Upload to Drive and share

anycap drive upload assets/bg-music.mp3 --share
# → https://drive.anycap.ai/f/xyz789

Real Workflow: Video + Music Pipeline in Codex

The most powerful use case is pairing music generation with video generation to produce complete multimedia output:

# 1. Generate the video
anycap video generate \
  --model veo-3-1 \
  --prompt "Product launch reveal animation, clean minimal design" \
  --duration 30 \
  --no-audio \
  --output /workspace/launch-video.mp4

# 2. Generate the soundtrack
anycap music generate \
  --model elevenlabs-music \
  --prompt "Cinematic product reveal score, builds to reveal moment, 30 seconds" \
  --duration 30 \
  --output /workspace/launch-score.mp3

# 3. Merge using ffmpeg (available in Codex sandbox)
ffmpeg -i /workspace/launch-video.mp4 \
       -i /workspace/launch-score.mp3 \
       -c:v copy -c:a aac \
       -shortest \
       /workspace/launch-final.mp4

# 4. Upload and share
anycap drive upload /workspace/launch-final.mp4 --share

Complete product launch video with original score — generated entirely inside a Codex agent session.


Model Selection Guide

Use Suno V5.5 when:

  • You want a full song with lyrics, melody, and vocals
  • You need a specific music genre (pop, rock, jazz, electronic)
  • The output will be the primary audio content (not just background)

Use Suno V5 when:

  • You need instrumental/ambient background music
  • You want consistent, loopable tracks
  • The music will play under voiceover or video

Use ElevenLabs Music when:

  • You need cinematic, orchestral, or game-style audio
  • The music needs to sync to specific emotional beats
  • You need professional quality for commercial use

Use Mureka V8 when:

  • You are generating many tracks with a consistent style
  • You need batch production at lower cost per minute
  • Style consistency across multiple pieces matters more than peak quality

Use ElevenLabs TTS when:

  • You need spoken-word audio: narration, voiceover, documentation read-aloud
  • You want multiple speaker voices for different characters
  • You need multilingual audio from the same text

FAQ

Q: Can Codex generate audio without me installing anything?
A: No. Codex's default sandbox has no audio synthesis tools. AnyCap is the fastest path to add them — installation takes about 30 seconds.

Q: Do I need an ElevenLabs or Suno account?
A: No. AnyCap aggregates all models under one API key. You pay only AnyCap credits — no separate subscriptions required.

Q: What audio formats are supported?
A: MP3 (default), WAV, and OGG. Pass --format wav for lossless output. WAV is recommended before any mixing or post-processing.

Q: Can I specify the key or tempo of generated music?
A: Include musical parameters in your prompt: "120 BPM, key of C major, 4/4 time signature". Suno V5 and ElevenLabs Music both follow musical specification prompts reliably.
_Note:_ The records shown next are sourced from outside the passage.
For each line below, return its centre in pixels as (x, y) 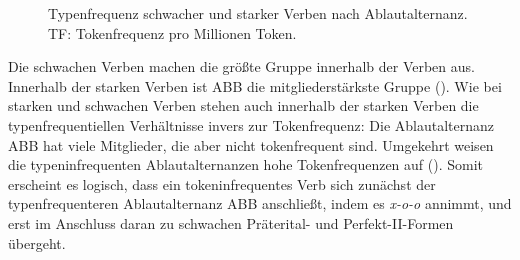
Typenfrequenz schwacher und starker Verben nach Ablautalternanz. (258, 13)
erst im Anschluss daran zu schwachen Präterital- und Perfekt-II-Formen (231, 222)
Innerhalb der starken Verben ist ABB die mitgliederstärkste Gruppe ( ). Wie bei (255, 85)
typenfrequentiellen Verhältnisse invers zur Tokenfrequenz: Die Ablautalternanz (251, 124)
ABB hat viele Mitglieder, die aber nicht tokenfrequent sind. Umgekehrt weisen (251, 144)
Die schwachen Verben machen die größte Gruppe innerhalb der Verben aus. (241, 66)
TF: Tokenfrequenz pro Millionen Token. (172, 32)
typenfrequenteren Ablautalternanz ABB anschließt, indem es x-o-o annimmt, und (260, 203)
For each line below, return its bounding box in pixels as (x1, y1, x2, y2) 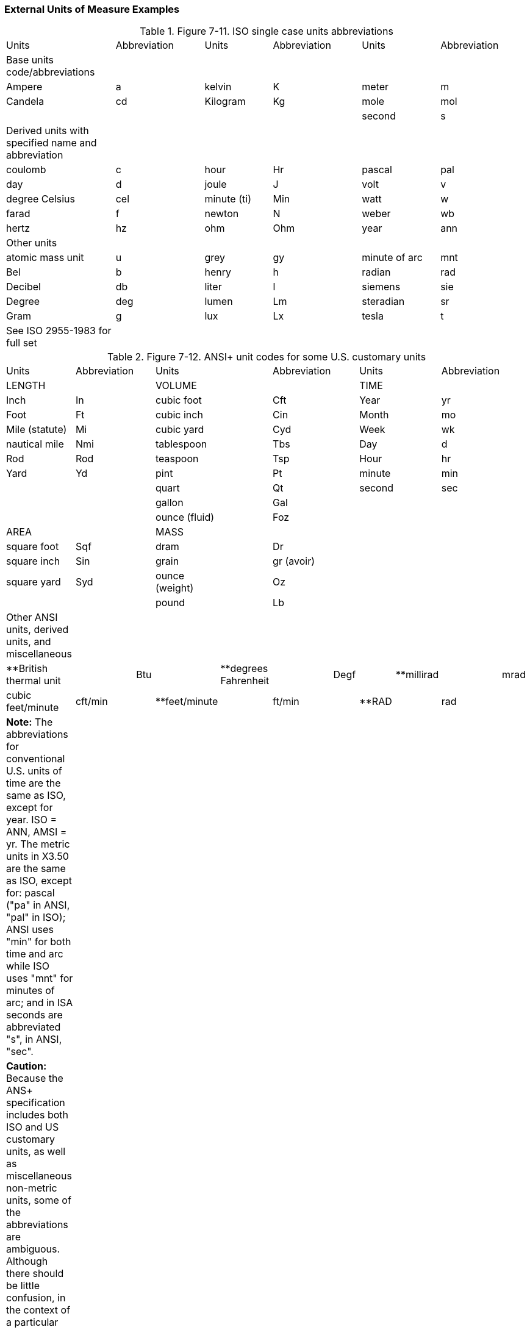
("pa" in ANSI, (6, 899, 70, 912)
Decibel (6, 281, 41, 293)
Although (6, 1255, 48, 1268)
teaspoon (156, 452, 199, 465)
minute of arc (362, 251, 423, 264)
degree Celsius (6, 193, 75, 206)
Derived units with (6, 124, 89, 137)
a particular (6, 1316, 59, 1329)
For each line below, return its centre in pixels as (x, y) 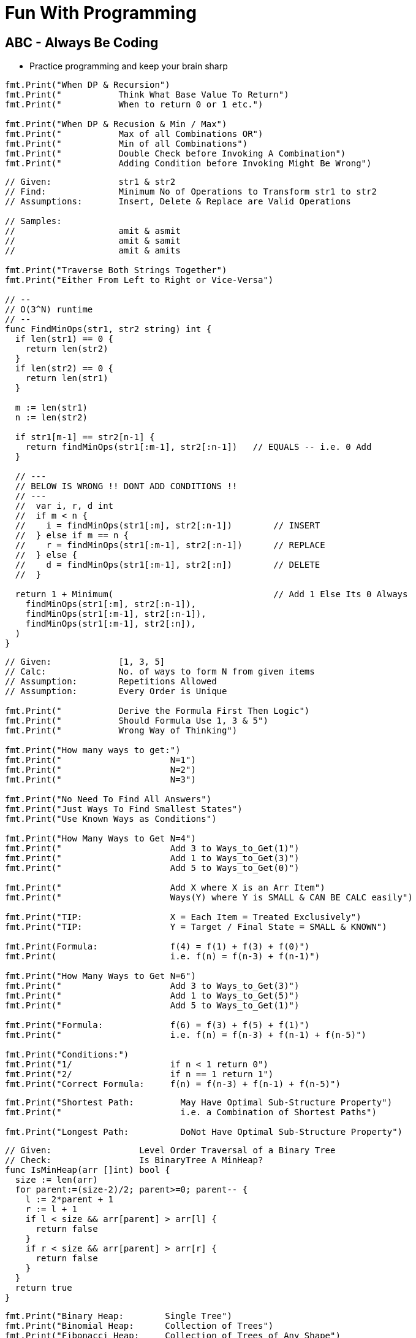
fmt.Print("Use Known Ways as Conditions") (111, 819)
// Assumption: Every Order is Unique (116, 691)
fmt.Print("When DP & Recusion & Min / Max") (116, 124)
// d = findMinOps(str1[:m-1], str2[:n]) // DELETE (168, 565)
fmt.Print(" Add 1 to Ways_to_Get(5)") (152, 996)
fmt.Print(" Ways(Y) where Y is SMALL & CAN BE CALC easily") (209, 898)
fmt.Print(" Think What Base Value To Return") (147, 95)
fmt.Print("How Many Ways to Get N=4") (100, 839)

Q: How long can a generated audio track be?
A: Maximum duration is 5 minutes (300 seconds) per call. For longer content, generate in segments and concatenate with ffmpeg.

Q: Can the TTS voice be customized?
A: Yes. Pass --voice with a voice name (Rachel, Josh, Bella, etc.) and --stability, --similarity parameters for fine-tuning. Run anycap audio voices to list all available voices.

Q: Does this work in Claude Code and Cursor too?
A: Yes. The same CLI and MCP server install identically in Claude Code and Cursor terminals. The only difference is where you put the MCP config file.